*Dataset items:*
————————
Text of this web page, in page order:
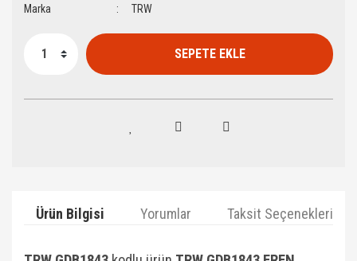
Marka TRW
SEPETE EKLE
Ürün Bilgisi Yorumlar Taksit Seçenekleri
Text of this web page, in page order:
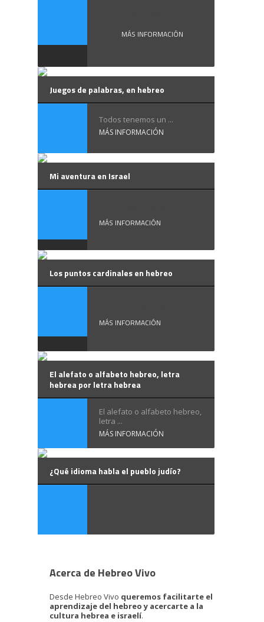
MÁS INFORMACIÓN
Juegos de palabras, en hebreo
Todos tenemos un ...
MÁS INFORMACIÓN
Mi aventura en Israel
MÁS INFORMACIÓN
Los puntos cardinales en hebreo
MÁS INFORMACIÓN
El alefato o alfabeto hebreo, letra
hebrea por letra hebrea
El alefato o alfabeto hebreo,
letra ...
MÁS INFORMACIÓN
¿Qué idioma habla el pueblo judío?
Acerca de Hebreo Vivo
Desde Hebreo Vivo queremos facilitarte el
aprendizaje del hebreo y acercarte a la
cultura hebrea e israelí.
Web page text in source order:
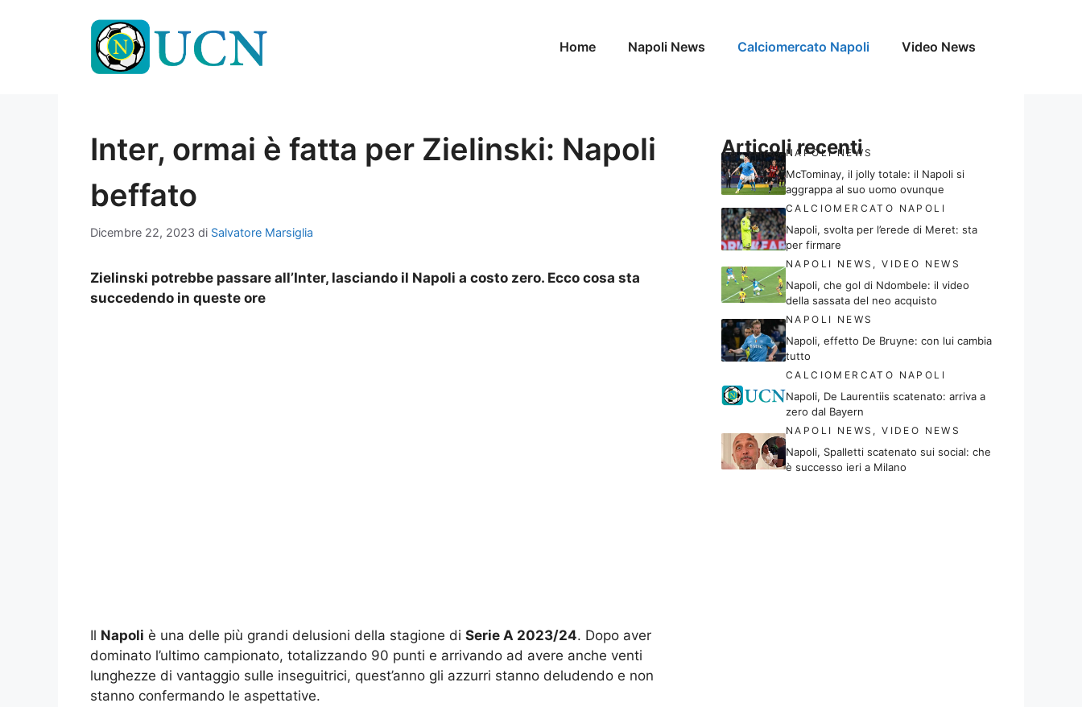
Home Napoli News Calciomercato Napoli Video News
Inter, ormai è fatta per Zielinski: Napoli
beffato
Dicembre 22, 2023 di Salvatore Marsiglia
Zielinski potrebbe passare all’Inter, lasciando il Napoli a costo zero. Ecco cosa sta
succedendo in queste ore
Il Napoli è una delle più grandi delusioni della stagione di Serie A 2023/24. Dopo aver
dominato l’ultimo campionato, totalizzando 90 punti e arrivando ad avere anche venti
lunghezze di vantaggio sulle inseguitrici, quest’anno gli azzurri stanno deludendo e non
stanno confermando le aspettative.
Articoli recenti
NAPOLI NEWS
McTominay, il jolly totale: il Napoli si
aggrappa al suo uomo ovunque
CALCIOMERCATO NAPOLI
Napoli, svolta per l’erede di Meret: sta
per firmare
NAPOLI NEWS ,VIDEO NEWS
Napoli, che gol di Ndombele: il video
della sassata del neo acquisto
NAPOLI NEWS
Napoli, effetto De Bruyne: con lui cambia
tutto
CALCIOMERCATO NAPOLI
Napoli, De Laurentiis scatenato: arriva a
zero dal Bayern
NAPOLI NEWS ,VIDEO NEWS
Napoli, Spalletti scatenato sui social: che
è successo ieri a Milano
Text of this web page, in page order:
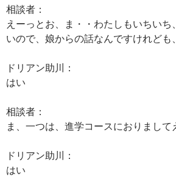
————————
*Your instructions:* From the records above, transcribe exactly the run of lines that opens with the line holding "Todos tenemos un ..." and closes with the line holding "Desde Hebreo Vivo queremos facilitarte el", both included.

*Result of this exercise:*
Todos tenemos un ...
MÁS INFORMACIÓN
Mi aventura en Israel
MÁS INFORMACIÓN
Los puntos cardinales en hebreo
MÁS INFORMACIÓN
El alefato o alfabeto hebreo, letra
hebrea por letra hebrea
El alefato o alfabeto hebreo,
letra ...
MÁS INFORMACIÓN
¿Qué idioma habla el pueblo judío?
Acerca de Hebreo Vivo
Desde Hebreo Vivo queremos facilitarte el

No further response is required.